If you wish to learn more about the importance of bat genomics, don’t miss the TED talk of our new Editorial board member Emma Teeling (University College Dublin).
It’s Christmas Jim … but not as we know it.
With the new year around the corner, what the future will bring? Star-Trek-style tricorders maybe. Ok, the kind of handheld universal diagnostic tool used by Dr McCoy may still be science fiction for a long time. But who would have thought that it will be possible in 2020 to sequence entire genomes in a device that’s hardly bigger than a USB stick? And now you can even analyse the results on the go in your smartphone, by using the iGenomics application developed by Aspyn Palatnick, who started to work on the project as a high school student with guidance from our editorial board member Mike Schatz (see our blog post and the authors’ video below).

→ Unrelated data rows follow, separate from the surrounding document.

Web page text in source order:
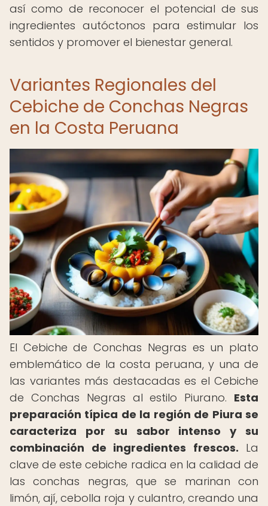
así como de reconocer el potencial de sus
ingredientes autóctonos para estimular los
sentidos y promover el bienestar general.
Variantes Regionales del
Cebiche de Conchas Negras
en la Costa Peruana
El Cebiche de Conchas Negras es un plato
emblemático de la costa peruana, y una de
las variantes más destacadas es el Cebiche
de Conchas Negras al estilo Piurano. Esta
preparación típica de la región de Piura se
caracteriza por su sabor intenso y su
combinación de ingredientes frescos. La
clave de este cebiche radica en la calidad de
las conchas negras, que se marinan con
limón, ají, cebolla roja y culantro, creando una
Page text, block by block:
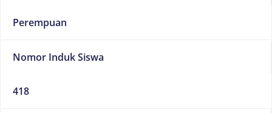
Perempuan
Nomor Induk Siswa
418
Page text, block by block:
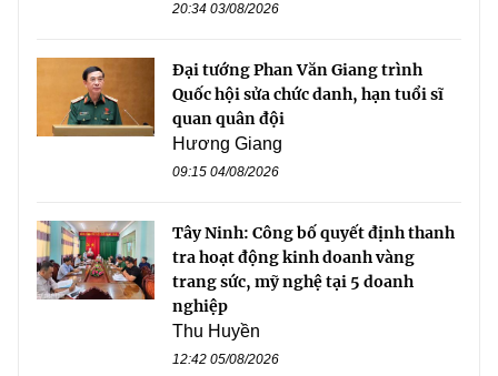
20:34 03/08/2026
Đại tướng Phan Văn Giang trình
Quốc hội sửa chức danh, hạn tuổi sĩ
quan quân đội
Hương Giang
09:15 04/08/2026
Tây Ninh: Công bố quyết định thanh
tra hoạt động kinh doanh vàng
trang sức, mỹ nghệ tại 5 doanh
nghiệp
Thu Huyền
12:42 05/08/2026
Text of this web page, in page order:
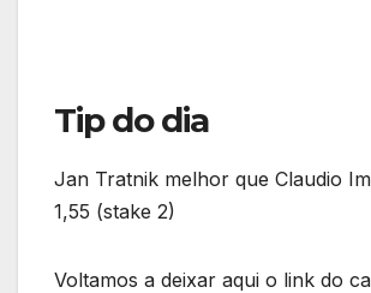
Tip do dia
Jan Tratnik melhor que Claudio
1,55 (stake 2)
Voltamos a deixar aqui o link do
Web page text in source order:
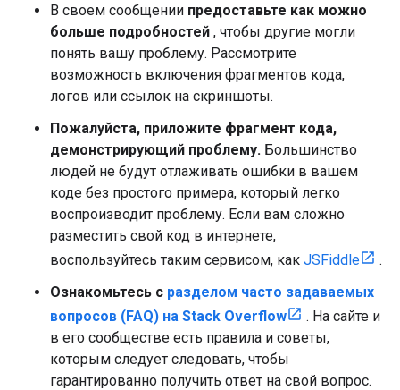
В своем сообщении предоставьте как можно
больше подробностей , чтобы другие могли
понять вашу проблему. Рассмотрите
возможность включения фрагментов кода,
логов или ссылок на скриншоты.
Пожалуйста, приложите фрагмент кода,
демонстрирующий проблему. Большинство
людей не будут отлаживать ошибки в вашем
коде без простого примера, который легко
воспроизводит проблему. Если вам сложно
разместить свой код в интернете,
воспользуйтесь таким сервисом, как JSFiddle
.
Ознакомьтесь с разделом часто задаваемых
вопросов (FAQ) на Stack Overflow
. На сайте и
в его сообществе есть правила и советы,
которым следует следовать, чтобы
гарантированно получить ответ на свой вопрос.
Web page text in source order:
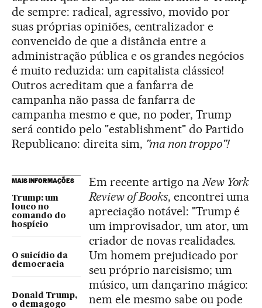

2020 was a difficult year for most of us, not least for scientists whose projects were held up by lockdowns and other virus-related disruptions. This year, we are especially thankful for all our amazing supporters – first of all our reviewers and members of our editorial board – who contributed their expertise and advice in these difficult times.
Thank you: To our readers, our authors, our reviewers and the members of our editorial board. We wish you all a happy and healthy 2021.